Streaming multiprocessors, Blocks and Threads (CUDA)

The thread / block layout is described in detail in the CUDA programming guide. In particular, chapter 4 states:

The CUDA architecture is built around a scalable array of multithreaded Streaming Multiprocessors (SMs). When a CUDA program on the host CPU invokes a kernel grid, the blocks of the grid are enumerated and distributed to multiprocessors with available execution capacity. The threads of a thread block execute concurrently on one multiprocessor, and multiple thread blocks can execute concurrently on one multiprocessor. As thread blocks terminate, new blocks are launched on the vacated multiprocessors.

Each SM contains 8 CUDA cores, and at any one time they're executing a single warp of 32 threads - so it takes 4 clock cycles to issue a single instruction for the whole warp. You can assume that threads in any given warp execute in lock-step, but to synchronise across warps, you need to use __syncthreads().


For the GTX 970 there are 13 Streaming Multiprocessors (SM) with 128 Cuda Cores each. Cuda Cores are also called Stream Processors (SP).

You can define grids which maps blocks to the GPU.

You can define blocks which map threads to Stream Processors (the 128 Cuda Cores per SM).

One warp is always formed by 32 threads and all threads of a warp are executed simulaneously.

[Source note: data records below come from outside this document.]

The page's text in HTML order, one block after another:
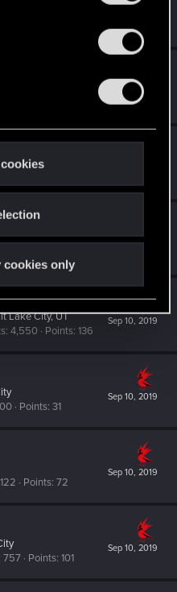
cookies only
Sep 10, 2019
Sep 10, 2019
Sep 10, 2019
Lake City, UT
4,550 Points 136
Sep 10, 2019
Points 31
Sep 10, 2019
122 Points 72
Sep 10, 2019
757 Points 101
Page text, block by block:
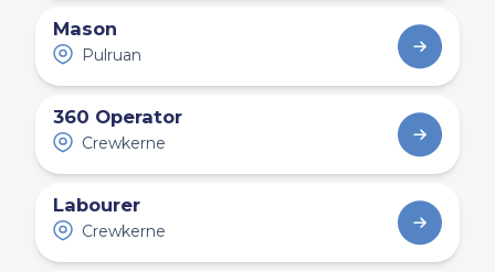
Mason
Pulruan
360 Operator
Crewkerne
Labourer
Crewkerne
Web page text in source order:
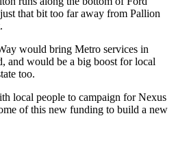
that bit too far away from Pallion
would bring Metro services in
and would be a big boost for local
too.
local people to campaign for Nexus
of this new funding to build a new
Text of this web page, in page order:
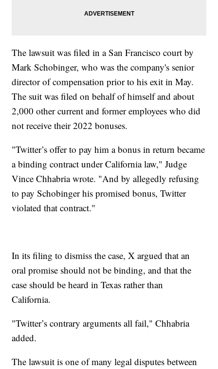
The lawsuit was filed in a San Francisco court by
Mark Schobinger, who was the company's senior
director of compensation prior to his exit in May.
The suit was filed on behalf of himself and about
2,000 other current and former employees who did
not receive their 2022 bonuses.
"Twitter’s offer to pay him a bonus in return became
a binding contract under California law," Judge
Vince Chhabria wrote. "And by allegedly refusing
to pay Schobinger his promised bonus, Twitter
violated that contract."
In its filing to dismiss the case, X argued that an
oral promise should not be binding, and that the
case should be heard in Texas rather than
California.
"Twitter’s contrary arguments all fail," Chhabria
added.
The lawsuit is one of many legal disputes between
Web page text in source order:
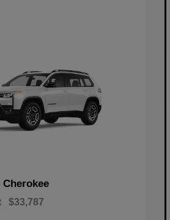
Cherokee
$33,787
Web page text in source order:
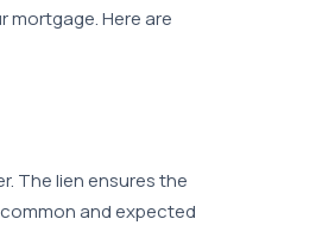
mortgage. Here are
The lien ensures the
and expected
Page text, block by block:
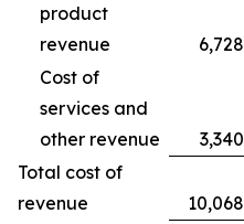
product
revenue
6,728
Cost of
services and
other revenue
3,340
Total cost of
revenue
10,068
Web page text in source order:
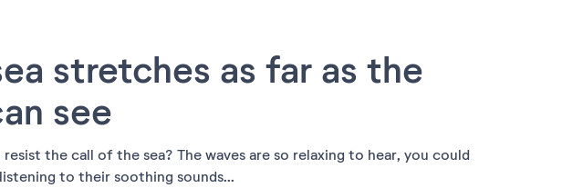
stretches as far as the
see
resist the call of the sea? The waves are so relaxing to hear, you could
to their soothing sounds...
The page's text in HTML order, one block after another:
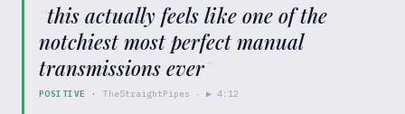
“this actually feels like one of the
notchiest most perfect manual
transmissions ever”
POSITIVE · TheStraightPipes · ▶4:12
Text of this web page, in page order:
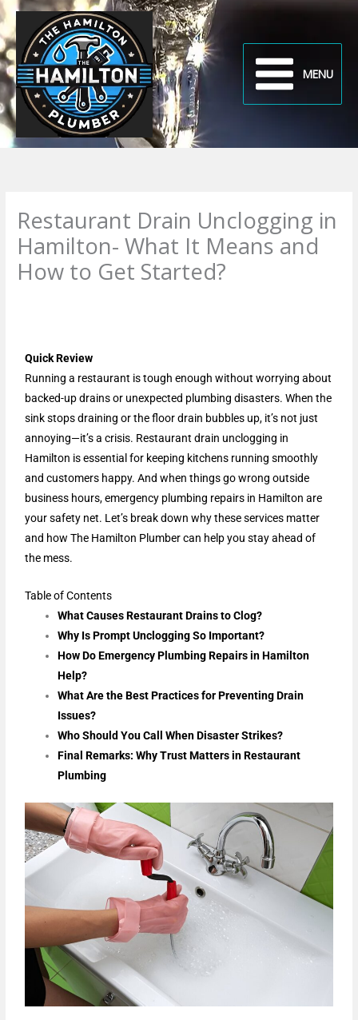
Skip
content
MENU
Restaurant Drain Unclogging in
Hamilton- What It Means and
How to Get Started?
Quick Review
Running a restaurant is tough enough without worrying about
backed-up drains or unexpected plumbing disasters. When the
sink stops draining or the floor drain bubbles up, it’s not just
annoying—it’s a crisis. Restaurant drain unclogging in
Hamilton is essential for keeping kitchens running smoothly
and customers happy. And when things go wrong outside
business hours, emergency plumbing repairs in Hamilton are
your safety net. Let’s break down why these services matter
and how The Hamilton Plumber can help you stay ahead of
the mess.
Table of Contents
What Causes Restaurant Drains to Clog?
Why Is Prompt Unclogging So Important?
How Do Emergency Plumbing Repairs in Hamilton
Help?
What Are the Best Practices for Preventing Drain
Issues?
Who Should You Call When Disaster Strikes?
Final Remarks: Why Trust Matters in Restaurant
Plumbing
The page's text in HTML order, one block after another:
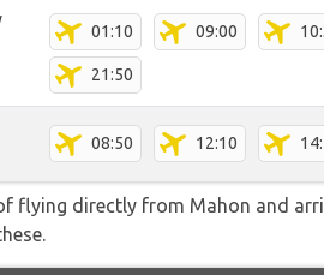
01:10 09:00
21:50
08:50 12:10
flying directly from Mahon and
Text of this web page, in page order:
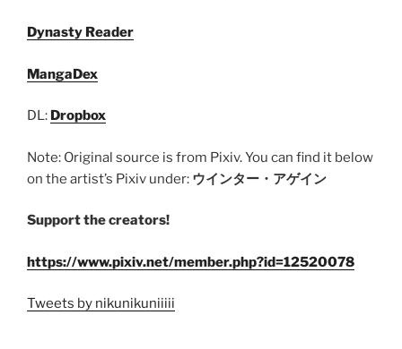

To use the full possible power of a GPU you need much more threads per SM than the SM has SPs. For each Compute Capability there is a certain number of threads which can reside in one SM at a time. All blocks you define are queued and wait for a SM to have the resources (number of SPs free), then it is loaded. The SM starts to execute Warps. Since one Warp only has 32 Threads and a SM has for example 128 SPs a SM can execute 4 Warps at a given time. The thing is if the threads do memory access the thread will block until its memory request is satisfied. In numbers: An arithmetic calculation on the SP has a latency of 18-22 cycles while a non-cached global memory access can take up to 300-400 cycles. This means if the threads of one warp are waiting for data only a subset of the 128 SPs would work. Therefor the scheduler switches to execute another warp if available. And if this warp blocks it executes the next and so on. This concept is called latency hiding. The number of warps and the block size determine the occupancy (from how many warps the SM can choose to execute). If the occupancy is high it is more unlikely that there is no work for the SPs.

Your statement that each cuda core will execute one block at a time is wrong. If you talk about Streaming Multiprocessors they can execute warps from all thread which reside in the SM. If one block has a size of 256 threads and your GPU allowes 2048 threads to resident per SM each SM would have 8 blocks residing from which the SM can choose warps to execute. All threads of the executed warps are executed in parallel.

You find numbers for the different Compute Capabilities and GPU Architectures here: https://en.wikipedia.org/wiki/CUDA#Limitations

You can download a occupancy calculation sheet from Nvidia Occupancy Calculation sheet (by Nvidia).